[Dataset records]
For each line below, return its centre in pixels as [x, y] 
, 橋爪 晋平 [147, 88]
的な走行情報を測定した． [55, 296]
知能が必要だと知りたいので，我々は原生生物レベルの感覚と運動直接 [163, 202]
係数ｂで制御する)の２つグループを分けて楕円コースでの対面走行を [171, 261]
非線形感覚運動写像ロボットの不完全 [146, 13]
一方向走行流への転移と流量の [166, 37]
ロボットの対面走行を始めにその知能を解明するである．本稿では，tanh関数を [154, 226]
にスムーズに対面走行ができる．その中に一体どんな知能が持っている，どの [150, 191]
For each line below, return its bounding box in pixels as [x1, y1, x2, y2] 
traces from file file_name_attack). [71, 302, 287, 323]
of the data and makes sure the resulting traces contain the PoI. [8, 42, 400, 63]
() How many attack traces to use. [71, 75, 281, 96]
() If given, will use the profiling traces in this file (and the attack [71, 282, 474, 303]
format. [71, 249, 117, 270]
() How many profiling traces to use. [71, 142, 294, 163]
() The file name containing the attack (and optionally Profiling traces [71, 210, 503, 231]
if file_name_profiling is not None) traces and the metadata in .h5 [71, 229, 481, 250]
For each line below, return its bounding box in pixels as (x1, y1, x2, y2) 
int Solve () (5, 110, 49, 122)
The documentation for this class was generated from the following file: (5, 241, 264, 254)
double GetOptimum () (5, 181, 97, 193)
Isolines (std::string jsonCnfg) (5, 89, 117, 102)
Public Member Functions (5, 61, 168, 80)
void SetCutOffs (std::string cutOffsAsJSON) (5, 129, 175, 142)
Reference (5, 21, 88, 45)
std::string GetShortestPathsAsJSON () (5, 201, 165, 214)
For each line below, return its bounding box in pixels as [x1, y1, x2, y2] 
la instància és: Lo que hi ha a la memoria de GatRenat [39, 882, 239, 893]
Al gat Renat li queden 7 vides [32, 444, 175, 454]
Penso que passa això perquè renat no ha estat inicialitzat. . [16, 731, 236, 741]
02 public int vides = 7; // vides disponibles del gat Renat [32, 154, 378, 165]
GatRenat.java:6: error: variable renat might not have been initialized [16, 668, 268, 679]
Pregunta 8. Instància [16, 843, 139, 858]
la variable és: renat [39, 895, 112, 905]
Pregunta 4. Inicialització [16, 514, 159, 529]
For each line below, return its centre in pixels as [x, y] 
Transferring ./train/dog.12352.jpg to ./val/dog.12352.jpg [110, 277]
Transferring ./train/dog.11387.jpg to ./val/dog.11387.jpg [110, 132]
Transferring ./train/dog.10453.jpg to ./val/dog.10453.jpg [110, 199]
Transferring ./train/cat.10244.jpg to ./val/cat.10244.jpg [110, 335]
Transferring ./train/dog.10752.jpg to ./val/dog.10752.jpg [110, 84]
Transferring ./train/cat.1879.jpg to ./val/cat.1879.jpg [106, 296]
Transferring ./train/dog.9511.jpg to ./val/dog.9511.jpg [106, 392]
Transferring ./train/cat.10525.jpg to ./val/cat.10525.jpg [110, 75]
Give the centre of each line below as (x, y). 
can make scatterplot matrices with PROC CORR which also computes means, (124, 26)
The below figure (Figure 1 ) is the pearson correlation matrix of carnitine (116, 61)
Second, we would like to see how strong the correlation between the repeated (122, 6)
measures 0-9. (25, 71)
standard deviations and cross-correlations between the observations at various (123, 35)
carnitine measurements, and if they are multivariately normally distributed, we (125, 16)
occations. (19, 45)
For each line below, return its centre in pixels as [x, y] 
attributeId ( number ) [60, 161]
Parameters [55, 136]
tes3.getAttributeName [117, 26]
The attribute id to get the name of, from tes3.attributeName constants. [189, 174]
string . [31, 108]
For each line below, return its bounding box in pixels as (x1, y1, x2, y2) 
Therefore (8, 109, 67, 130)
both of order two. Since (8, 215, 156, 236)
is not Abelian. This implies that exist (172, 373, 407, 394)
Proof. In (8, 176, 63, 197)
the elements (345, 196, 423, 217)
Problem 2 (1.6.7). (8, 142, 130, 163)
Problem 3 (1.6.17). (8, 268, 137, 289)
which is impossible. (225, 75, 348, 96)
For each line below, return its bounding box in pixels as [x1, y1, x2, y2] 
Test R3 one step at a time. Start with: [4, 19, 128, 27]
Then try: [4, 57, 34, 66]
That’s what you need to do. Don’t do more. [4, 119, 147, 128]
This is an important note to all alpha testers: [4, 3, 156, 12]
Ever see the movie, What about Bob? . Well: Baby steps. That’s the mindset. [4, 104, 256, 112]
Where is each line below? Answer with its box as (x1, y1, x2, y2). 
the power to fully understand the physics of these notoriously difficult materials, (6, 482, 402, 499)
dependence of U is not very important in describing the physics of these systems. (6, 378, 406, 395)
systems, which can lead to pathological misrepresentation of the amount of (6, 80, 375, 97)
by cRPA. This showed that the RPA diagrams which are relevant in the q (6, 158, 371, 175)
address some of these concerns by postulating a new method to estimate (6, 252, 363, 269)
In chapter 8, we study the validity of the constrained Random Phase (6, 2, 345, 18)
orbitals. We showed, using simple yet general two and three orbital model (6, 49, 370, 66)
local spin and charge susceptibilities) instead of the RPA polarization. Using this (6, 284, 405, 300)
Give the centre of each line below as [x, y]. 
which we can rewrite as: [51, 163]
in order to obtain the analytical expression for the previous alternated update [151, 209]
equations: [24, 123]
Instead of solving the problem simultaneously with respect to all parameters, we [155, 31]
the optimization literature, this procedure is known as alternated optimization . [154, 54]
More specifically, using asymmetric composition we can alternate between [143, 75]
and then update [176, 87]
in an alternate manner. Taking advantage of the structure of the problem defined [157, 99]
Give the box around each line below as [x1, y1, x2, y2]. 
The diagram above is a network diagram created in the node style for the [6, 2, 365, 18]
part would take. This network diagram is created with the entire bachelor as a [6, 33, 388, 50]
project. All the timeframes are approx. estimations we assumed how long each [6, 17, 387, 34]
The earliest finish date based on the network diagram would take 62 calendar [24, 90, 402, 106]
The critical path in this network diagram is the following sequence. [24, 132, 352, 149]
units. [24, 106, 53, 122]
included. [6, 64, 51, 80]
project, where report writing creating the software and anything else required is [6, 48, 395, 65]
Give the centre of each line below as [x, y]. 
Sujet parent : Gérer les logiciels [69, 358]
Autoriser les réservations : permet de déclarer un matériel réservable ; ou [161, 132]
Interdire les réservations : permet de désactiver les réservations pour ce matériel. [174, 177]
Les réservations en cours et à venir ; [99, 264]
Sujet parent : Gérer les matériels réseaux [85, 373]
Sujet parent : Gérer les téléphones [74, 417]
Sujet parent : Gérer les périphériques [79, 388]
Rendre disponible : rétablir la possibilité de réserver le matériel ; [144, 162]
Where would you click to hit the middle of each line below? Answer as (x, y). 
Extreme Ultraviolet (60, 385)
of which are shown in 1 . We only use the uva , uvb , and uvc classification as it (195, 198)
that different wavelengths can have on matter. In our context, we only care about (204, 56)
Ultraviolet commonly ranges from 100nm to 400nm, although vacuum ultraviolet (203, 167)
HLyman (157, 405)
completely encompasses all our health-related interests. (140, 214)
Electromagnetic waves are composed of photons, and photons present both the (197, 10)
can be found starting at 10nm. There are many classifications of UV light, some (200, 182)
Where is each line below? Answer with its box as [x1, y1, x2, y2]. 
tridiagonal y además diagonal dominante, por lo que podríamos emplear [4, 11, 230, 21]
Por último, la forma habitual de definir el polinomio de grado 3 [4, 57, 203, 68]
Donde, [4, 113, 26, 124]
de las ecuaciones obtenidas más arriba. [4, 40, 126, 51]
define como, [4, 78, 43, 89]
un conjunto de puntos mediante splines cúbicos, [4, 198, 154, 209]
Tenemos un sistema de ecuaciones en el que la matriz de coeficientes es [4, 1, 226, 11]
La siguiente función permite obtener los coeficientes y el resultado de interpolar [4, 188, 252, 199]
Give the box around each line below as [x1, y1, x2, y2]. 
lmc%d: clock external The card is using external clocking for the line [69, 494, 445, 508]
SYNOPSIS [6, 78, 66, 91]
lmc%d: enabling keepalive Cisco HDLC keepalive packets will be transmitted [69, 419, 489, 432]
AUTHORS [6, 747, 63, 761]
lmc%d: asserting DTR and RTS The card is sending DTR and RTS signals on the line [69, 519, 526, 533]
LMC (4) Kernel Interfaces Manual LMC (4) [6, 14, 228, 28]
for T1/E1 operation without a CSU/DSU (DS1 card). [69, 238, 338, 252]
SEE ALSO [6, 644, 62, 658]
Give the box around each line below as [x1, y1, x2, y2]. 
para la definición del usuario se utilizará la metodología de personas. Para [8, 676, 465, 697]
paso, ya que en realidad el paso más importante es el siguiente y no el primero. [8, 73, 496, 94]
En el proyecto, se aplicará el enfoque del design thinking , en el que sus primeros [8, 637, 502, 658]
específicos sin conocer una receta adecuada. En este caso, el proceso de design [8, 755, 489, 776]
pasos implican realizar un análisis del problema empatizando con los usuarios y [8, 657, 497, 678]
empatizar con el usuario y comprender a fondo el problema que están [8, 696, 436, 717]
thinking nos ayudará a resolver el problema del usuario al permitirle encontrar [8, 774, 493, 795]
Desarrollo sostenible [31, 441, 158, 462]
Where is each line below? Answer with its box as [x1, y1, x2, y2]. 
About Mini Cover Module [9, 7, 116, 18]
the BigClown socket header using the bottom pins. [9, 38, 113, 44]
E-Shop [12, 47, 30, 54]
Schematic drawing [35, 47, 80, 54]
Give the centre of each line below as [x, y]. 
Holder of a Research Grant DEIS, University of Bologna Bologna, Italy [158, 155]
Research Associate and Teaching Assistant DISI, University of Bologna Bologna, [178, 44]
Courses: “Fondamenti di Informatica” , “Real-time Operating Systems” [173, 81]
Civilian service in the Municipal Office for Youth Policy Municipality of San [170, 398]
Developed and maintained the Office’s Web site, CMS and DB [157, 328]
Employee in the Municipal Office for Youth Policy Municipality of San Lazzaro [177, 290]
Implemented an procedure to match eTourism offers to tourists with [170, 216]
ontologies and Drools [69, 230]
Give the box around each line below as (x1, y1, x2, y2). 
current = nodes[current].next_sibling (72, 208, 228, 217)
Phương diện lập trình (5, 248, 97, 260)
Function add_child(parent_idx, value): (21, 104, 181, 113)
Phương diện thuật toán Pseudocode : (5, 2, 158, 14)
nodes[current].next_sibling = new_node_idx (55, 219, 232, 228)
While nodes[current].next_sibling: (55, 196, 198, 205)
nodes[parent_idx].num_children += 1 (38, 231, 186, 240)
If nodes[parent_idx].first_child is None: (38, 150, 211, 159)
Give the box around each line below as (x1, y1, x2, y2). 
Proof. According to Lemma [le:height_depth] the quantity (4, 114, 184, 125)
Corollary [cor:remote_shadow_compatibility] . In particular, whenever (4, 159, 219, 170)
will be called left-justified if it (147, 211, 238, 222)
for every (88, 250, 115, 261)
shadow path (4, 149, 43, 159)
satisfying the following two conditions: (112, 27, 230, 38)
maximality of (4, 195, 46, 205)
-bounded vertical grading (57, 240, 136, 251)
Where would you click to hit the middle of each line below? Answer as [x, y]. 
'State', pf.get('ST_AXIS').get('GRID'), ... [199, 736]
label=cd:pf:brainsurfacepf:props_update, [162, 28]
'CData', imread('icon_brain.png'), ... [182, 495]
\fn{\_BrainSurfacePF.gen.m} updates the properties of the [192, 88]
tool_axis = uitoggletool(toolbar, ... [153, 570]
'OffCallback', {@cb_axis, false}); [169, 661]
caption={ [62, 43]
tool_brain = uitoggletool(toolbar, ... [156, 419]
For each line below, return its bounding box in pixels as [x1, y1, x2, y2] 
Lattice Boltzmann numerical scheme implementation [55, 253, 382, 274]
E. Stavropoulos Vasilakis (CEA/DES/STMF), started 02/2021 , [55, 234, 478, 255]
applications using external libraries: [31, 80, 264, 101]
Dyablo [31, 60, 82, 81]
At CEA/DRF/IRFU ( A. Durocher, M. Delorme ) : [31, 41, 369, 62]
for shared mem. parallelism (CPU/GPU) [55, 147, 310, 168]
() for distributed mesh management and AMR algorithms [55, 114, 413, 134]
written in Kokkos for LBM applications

• _Task item_
All that is wanted is a faithful reproduction of the line above with "Transferring ./train/cat.1879.jpg to", the line with "Second, we would", and every line in between.

• _Solution to the problem_
Transferring ./train/cat.1879.jpg to ./val/cat.1879.jpg [106, 296]
Transferring ./train/dog.9511.jpg to ./val/dog.9511.jpg [106, 392]
Transferring ./train/cat.10525.jpg to ./val/cat.10525.jpg [110, 75]
Give the centre of each line below as (x, y). 
can make scatterplot matrices with PROC CORR which also computes means, (124, 26)
The below figure (Figure 1 ) is the pearson correlation matrix of carnitine (116, 61)
Second, we would like to see how strong the correlation between the repeated (122, 6)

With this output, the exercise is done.